So I talked to people. I was doing a lot of informationals in L.A., and had a coach helping me figure things out. I started Sisu Media Group in 2017. At the time I was doing a lot of writing about pop culture and TV, then a lot of that dried up, especially in late 2018.
There's less of a market for it. Almost all the publications I worked with are now defunct. Metro New York went away last year. Levo League, a women's empowerment group, disappeared; I had to chase them so hard for my last payment. It was ridiculous.
I just lost the appetite for chasing that kind of work, and it also made watching things feel less fun. During that period, I was really truly just watching things I was paid to watch.
Yeah, it turned joy into a job.
Yeah. But it was good in terms of figuring out what's in the marketplace, and what works and doesn't work from a narrative perspective.
I moved to Georgia at the end of 2017. Right before I moved, I put together a short film, "Walking the Dog While Black." That was inspired by something that happened to me. I was walking my dog Ginger in Stoner Park in West L.A., and the cops stalked me in their police car.
They followed you around?
They followed me.
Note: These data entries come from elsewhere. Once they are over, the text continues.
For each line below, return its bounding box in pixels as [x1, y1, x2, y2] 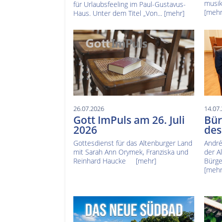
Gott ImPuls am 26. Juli [73, 113, 185, 127]
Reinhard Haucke [73, 156, 136, 166]
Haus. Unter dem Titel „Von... [73, 8, 164, 18]
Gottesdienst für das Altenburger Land [73, 138, 192, 148]
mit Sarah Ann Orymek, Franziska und [73, 147, 188, 157]
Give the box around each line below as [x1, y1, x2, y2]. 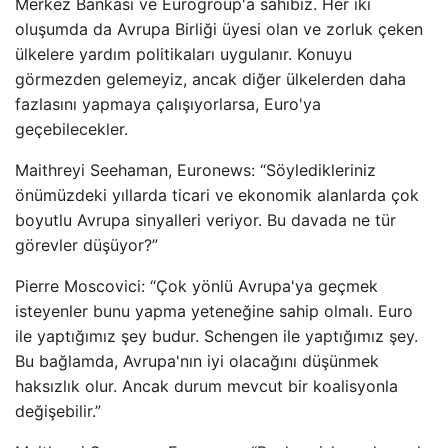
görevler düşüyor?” [15, 235, 158, 255]
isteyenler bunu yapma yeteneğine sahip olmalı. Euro [15, 301, 413, 321]
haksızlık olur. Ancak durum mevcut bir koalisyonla [15, 376, 398, 396]
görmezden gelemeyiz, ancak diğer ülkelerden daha [15, 69, 406, 89]
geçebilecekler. [15, 119, 128, 139]
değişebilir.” [15, 401, 101, 421]
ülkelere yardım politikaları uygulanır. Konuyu [15, 44, 352, 64]
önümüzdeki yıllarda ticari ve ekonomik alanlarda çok [15, 185, 419, 205]
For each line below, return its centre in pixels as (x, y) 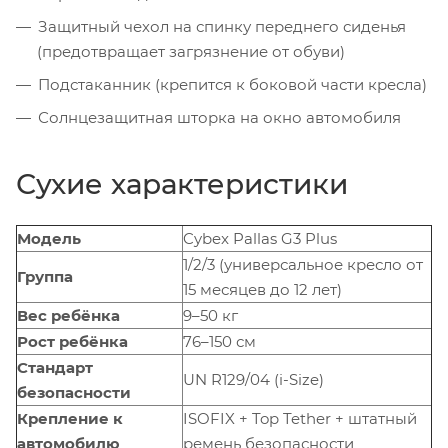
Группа (45, 276)
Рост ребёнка (72, 341)
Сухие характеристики (182, 183)
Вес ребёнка (68, 315)
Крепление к (70, 418)
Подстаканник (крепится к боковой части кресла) (232, 84)
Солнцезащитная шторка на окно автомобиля (219, 117)
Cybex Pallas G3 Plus (260, 238)
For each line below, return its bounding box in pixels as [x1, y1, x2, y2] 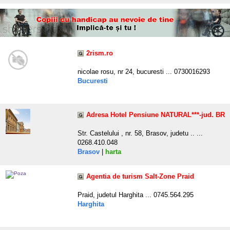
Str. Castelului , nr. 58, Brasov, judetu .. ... [78, 129, 203, 138]
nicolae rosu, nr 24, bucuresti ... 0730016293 [78, 68, 210, 76]
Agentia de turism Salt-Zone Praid [86, 172, 194, 181]
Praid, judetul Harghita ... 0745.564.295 [78, 191, 194, 199]
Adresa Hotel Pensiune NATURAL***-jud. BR [86, 111, 225, 119]
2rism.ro [86, 49, 113, 57]
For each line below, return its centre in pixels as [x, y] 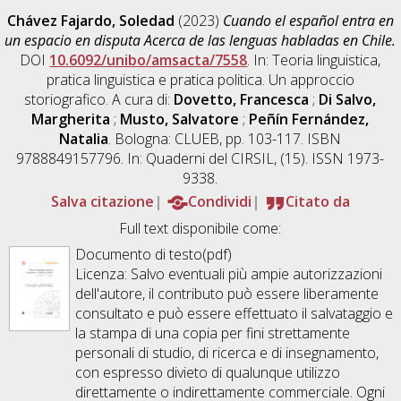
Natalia [84, 138]
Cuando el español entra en [308, 20]
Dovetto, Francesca [242, 99]
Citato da [317, 201]
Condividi [219, 201]
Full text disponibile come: [200, 228]
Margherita [71, 119]
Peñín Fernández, [309, 119]
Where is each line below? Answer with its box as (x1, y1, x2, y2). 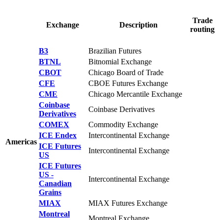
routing (190, 25, 215, 33)
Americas (5, 137, 37, 146)
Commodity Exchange (88, 120, 158, 129)
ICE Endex (39, 131, 77, 139)
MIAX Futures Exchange (88, 198, 167, 207)
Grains (39, 188, 61, 196)
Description (119, 20, 158, 29)
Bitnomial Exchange (88, 57, 152, 66)
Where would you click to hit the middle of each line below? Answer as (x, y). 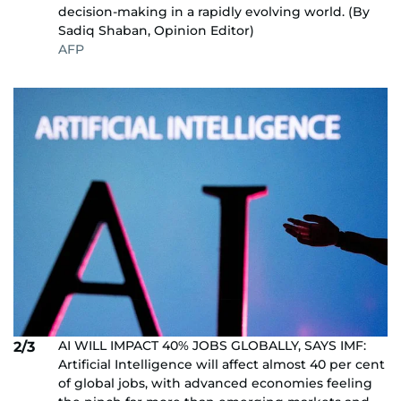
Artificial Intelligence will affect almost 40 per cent (222, 364)
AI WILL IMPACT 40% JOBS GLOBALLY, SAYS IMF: (212, 345)
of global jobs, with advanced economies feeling (215, 383)
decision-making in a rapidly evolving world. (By (214, 11)
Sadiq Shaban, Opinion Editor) (156, 30)
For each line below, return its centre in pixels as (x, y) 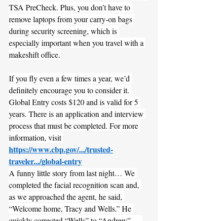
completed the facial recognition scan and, (75, 184)
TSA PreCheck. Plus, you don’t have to (71, 7)
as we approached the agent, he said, (67, 196)
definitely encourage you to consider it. (70, 90)
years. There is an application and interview (77, 113)
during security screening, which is (64, 31)
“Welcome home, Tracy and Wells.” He (71, 208)
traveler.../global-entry (45, 161)
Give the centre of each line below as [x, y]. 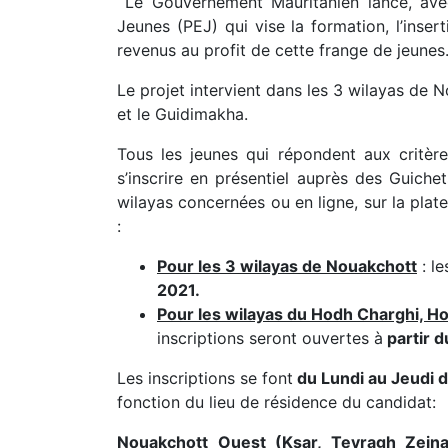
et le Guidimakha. [182, 114]
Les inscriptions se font [205, 378]
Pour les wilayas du [234, 314]
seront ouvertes [309, 338]
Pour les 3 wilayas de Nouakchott [287, 266]
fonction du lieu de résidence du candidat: [276, 402]
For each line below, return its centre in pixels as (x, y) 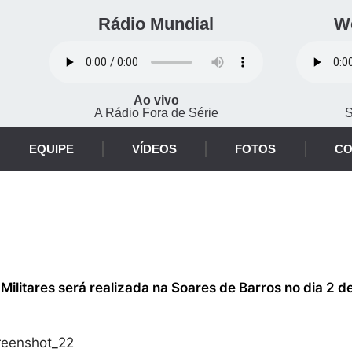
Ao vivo (156, 100)
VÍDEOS (155, 149)
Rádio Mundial (156, 24)
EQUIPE (51, 149)
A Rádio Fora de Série (156, 113)
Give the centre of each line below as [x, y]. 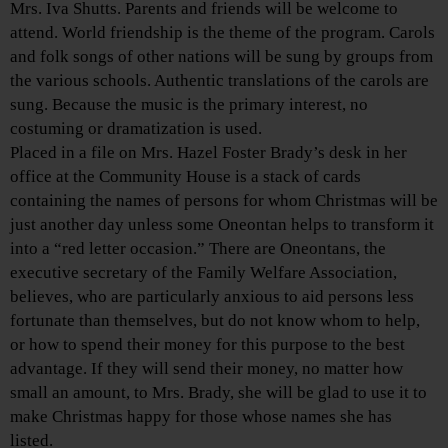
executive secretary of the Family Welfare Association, [203, 273]
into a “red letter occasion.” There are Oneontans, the [198, 249]
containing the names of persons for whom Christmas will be [224, 201]
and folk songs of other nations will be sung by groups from [221, 57]
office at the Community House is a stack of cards [185, 177]
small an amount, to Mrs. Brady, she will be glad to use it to [218, 393]
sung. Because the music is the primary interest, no [189, 105]
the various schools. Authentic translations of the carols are [219, 81]
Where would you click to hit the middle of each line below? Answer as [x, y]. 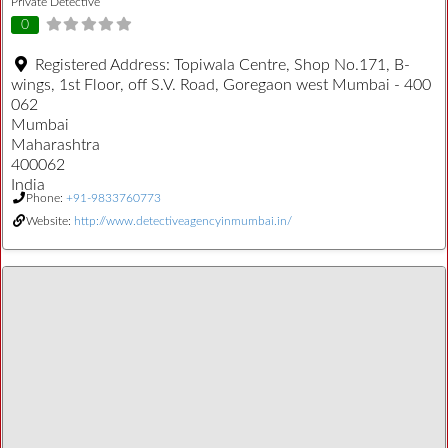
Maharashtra [55, 144]
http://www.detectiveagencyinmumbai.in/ [183, 220]
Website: [50, 220]
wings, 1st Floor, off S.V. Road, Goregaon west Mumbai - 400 [221, 84]
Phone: [46, 197]
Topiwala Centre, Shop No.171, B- [292, 64]
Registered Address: [104, 64]
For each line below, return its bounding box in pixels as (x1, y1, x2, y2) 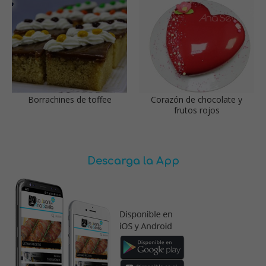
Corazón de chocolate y (151, 94, 242, 106)
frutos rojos (173, 104, 220, 116)
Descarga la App (87, 155, 179, 167)
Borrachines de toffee (27, 94, 112, 106)
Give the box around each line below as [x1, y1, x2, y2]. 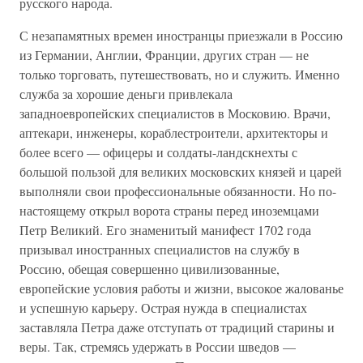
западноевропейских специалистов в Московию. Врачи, [19, 105, 331, 122]
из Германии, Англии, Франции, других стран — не [19, 46, 309, 63]
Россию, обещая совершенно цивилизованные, [19, 260, 280, 277]
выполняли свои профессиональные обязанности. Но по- [19, 182, 336, 199]
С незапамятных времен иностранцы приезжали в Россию [19, 27, 343, 44]
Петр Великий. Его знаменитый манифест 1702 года [19, 221, 311, 238]
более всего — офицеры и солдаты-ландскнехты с [19, 143, 297, 160]
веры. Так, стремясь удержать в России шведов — [19, 338, 296, 355]
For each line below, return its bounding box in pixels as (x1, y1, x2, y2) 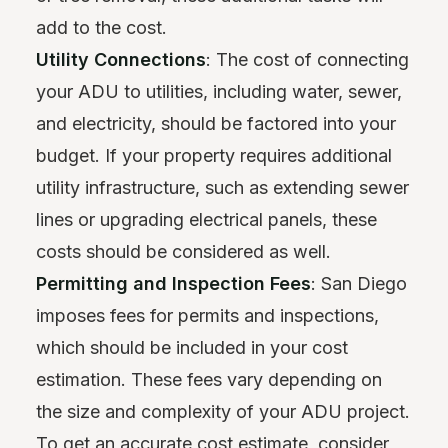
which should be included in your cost (36, 336, 348, 358)
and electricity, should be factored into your (36, 112, 396, 134)
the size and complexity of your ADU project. (36, 400, 410, 422)
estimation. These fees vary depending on (36, 368, 382, 390)
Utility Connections (36, 48, 206, 70)
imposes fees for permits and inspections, (36, 304, 379, 326)
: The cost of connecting (206, 48, 409, 70)
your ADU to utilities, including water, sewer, (36, 80, 402, 102)
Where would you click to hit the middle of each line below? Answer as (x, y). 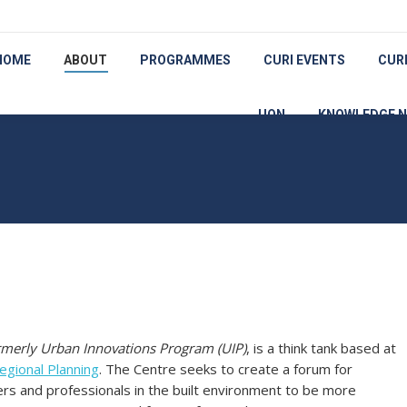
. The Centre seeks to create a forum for (226, 369)
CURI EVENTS (304, 60)
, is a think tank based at (321, 348)
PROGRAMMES (185, 60)
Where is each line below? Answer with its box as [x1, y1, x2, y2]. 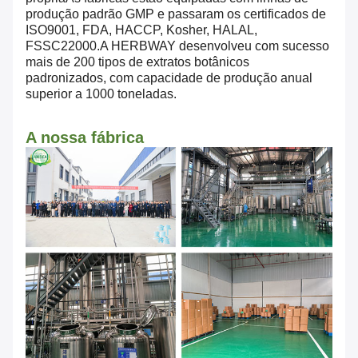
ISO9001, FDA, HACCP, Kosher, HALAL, [26, 23, 257, 38]
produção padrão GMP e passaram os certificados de [26, 7, 326, 22]
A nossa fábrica [26, 129, 144, 147]
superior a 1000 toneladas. [26, 87, 177, 101]
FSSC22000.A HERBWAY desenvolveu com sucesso [26, 39, 329, 54]
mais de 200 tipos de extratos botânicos [26, 55, 249, 70]
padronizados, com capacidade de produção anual [26, 71, 312, 86]
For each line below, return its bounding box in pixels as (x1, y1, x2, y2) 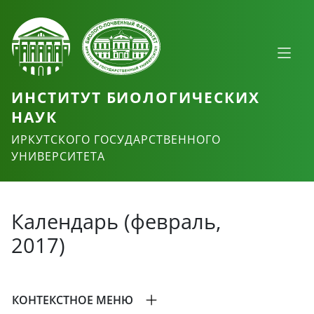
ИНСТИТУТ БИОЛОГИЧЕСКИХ (11, 87, 260, 107)
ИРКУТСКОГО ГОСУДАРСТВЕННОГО (11, 132, 221, 148)
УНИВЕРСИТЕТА (11, 149, 105, 165)
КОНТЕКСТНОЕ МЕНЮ (12, 292, 133, 308)
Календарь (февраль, (11, 207, 221, 235)
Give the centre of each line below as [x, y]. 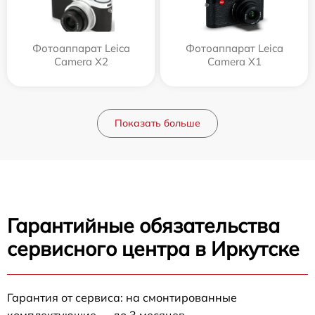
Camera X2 [81, 62]
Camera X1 [234, 62]
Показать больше [157, 123]
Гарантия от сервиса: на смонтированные [122, 297]
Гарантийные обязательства [143, 225]
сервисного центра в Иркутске [153, 249]
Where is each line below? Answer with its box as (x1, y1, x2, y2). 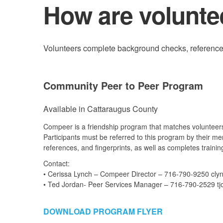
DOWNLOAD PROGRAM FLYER (43, 206, 163, 218)
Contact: (43, 158, 70, 168)
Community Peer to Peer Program (43, 78, 203, 93)
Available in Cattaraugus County (43, 103, 158, 114)
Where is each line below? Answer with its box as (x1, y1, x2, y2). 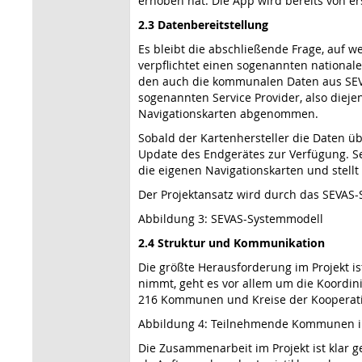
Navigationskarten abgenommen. (138, 105, 318, 121)
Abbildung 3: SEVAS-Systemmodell (138, 210, 323, 226)
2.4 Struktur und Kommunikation (138, 234, 325, 250)
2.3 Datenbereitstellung (138, 16, 268, 32)

I walked out of my apartment; we literally lived across the street from the park. One side is housing and the other side is the park. Normally I would just walk into the park with her, but I saw a cop car there, so I ended up walking on my side of the block, down a little bit. The police car had been parked on the end. And it came around, all the way around, and parked half-on, half-off the curb, and had its lights on us.
I was like, "This doesn't feel right." I freaked out, picked up her poop and came home quickly. It was very frightening.
So I made a short film about it, which was also inspired by Ava DuVernay's Queen Sugar. There's a storyline in the second season where the Black teenage son gets stopped by the cops. I had seen numerous public screenings of it at this point, including an Emmy screening and a Film Independent screening. I watched everybody's reactions to this tense situation, then realized I had my own frightening interaction with the cops, and I've never seen anybody talk about it from the perspective of Black women, in terms of pop culture.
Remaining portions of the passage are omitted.